Goal-setting is a tricky business, and one I love discussing the ins and outs of setting smart goals and reaching them regularly.

One of the most mistaken ideas out there in goal-setting is that you always need to be increasing your goals. This is a mind trap I’ve fallen into many times – believing that with each and every passing year I need to increase the metric for something on my annual goal list.

The reality, though, is that always increasing your goals can be just plain stupid, and can run in direct contrast to one of the keys in the SMART goal-setting framework: relevancy.

Smart goals must always be relevant to who you are in a given season of life. In my case, when faced with setting my annual goals for 2014, I had to come up against a very relevant reality of my upcoming 2014.

That reality?

I’m having a baby. Yup, I’m just a few months away from welcoming a long-awaited wee one into the world. I’m not the first person to have been told that babies take time, energy, and effort to keep in pristine, working order;) As such, it made sense for me when looking at my goal list that I think of this blaringly relevant life event in my life and consider how it would affect my goals.

And so, I thought about where I could cut back. For years I have set reading goals, and have consistently been increasing them — in 2013 hitting my peak of exceeding my goal to read 200 books in one year. And although I love reading and it serves as my outlet, peace-maker, and primary hobby, it does take time to reach a goal of reading 200 books, and time might just be at a premium for me in 2014.

As such, I’ve taken the step to reduce my 2014 reading goal back to 150 books (which was my goal in 2012).

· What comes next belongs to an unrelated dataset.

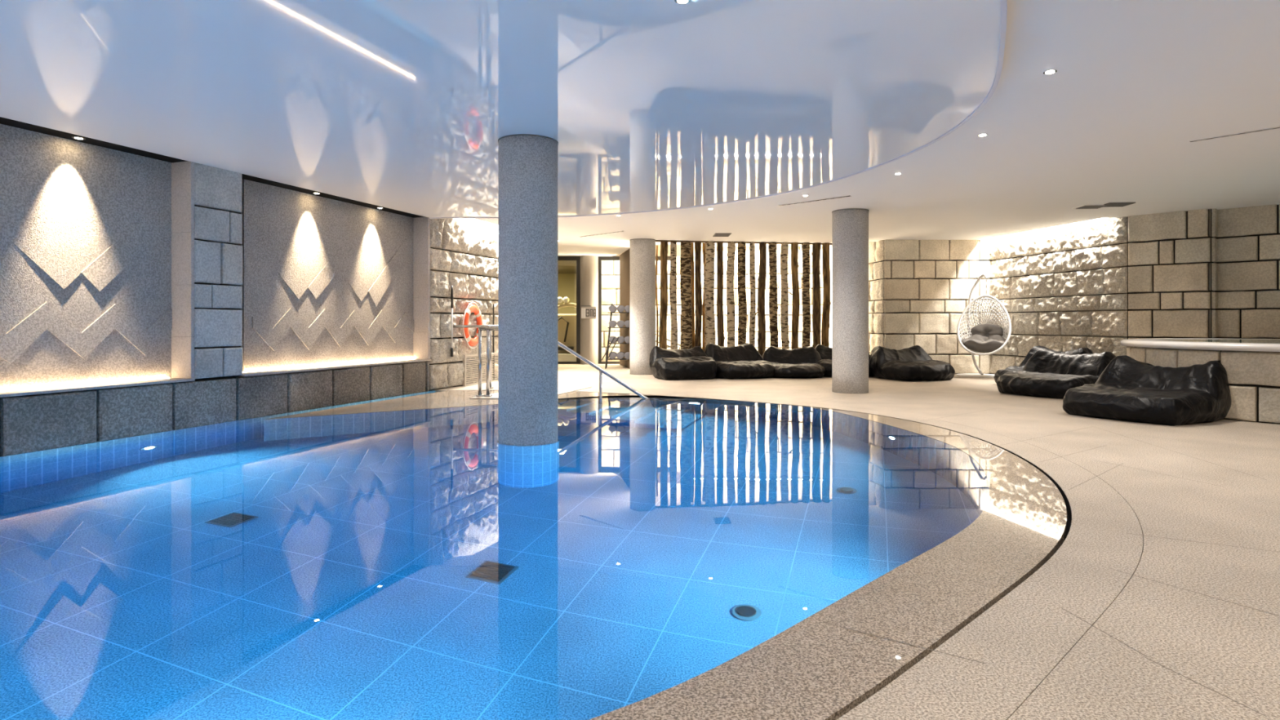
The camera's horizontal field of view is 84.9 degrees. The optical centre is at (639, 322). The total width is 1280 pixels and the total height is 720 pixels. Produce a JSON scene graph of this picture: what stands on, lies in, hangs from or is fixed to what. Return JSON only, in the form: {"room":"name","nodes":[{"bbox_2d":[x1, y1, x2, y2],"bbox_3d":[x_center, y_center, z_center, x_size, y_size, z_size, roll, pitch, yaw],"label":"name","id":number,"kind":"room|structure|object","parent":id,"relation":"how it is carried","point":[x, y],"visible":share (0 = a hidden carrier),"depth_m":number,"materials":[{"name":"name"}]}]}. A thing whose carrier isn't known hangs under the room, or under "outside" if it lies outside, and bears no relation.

Does it feel like I’m throwing in the towel? In some ways, I admit it does. After all, I feel in my heart I could hit 200 if I just tried. But is it smart goal-setting to think of the relevancy of a goal in your particular season of life? Absolutely. This just isn’t the year I need to be stretching myself to read more.

(I’m a couple months into my 2014 reading goal and am chugging away already. (So far, I’m at 42.) See my ongoing list of books read here.)

Is there a goal in your life that you may need to reduce this year? If so, what is it — and do you feel liberated in cutting back?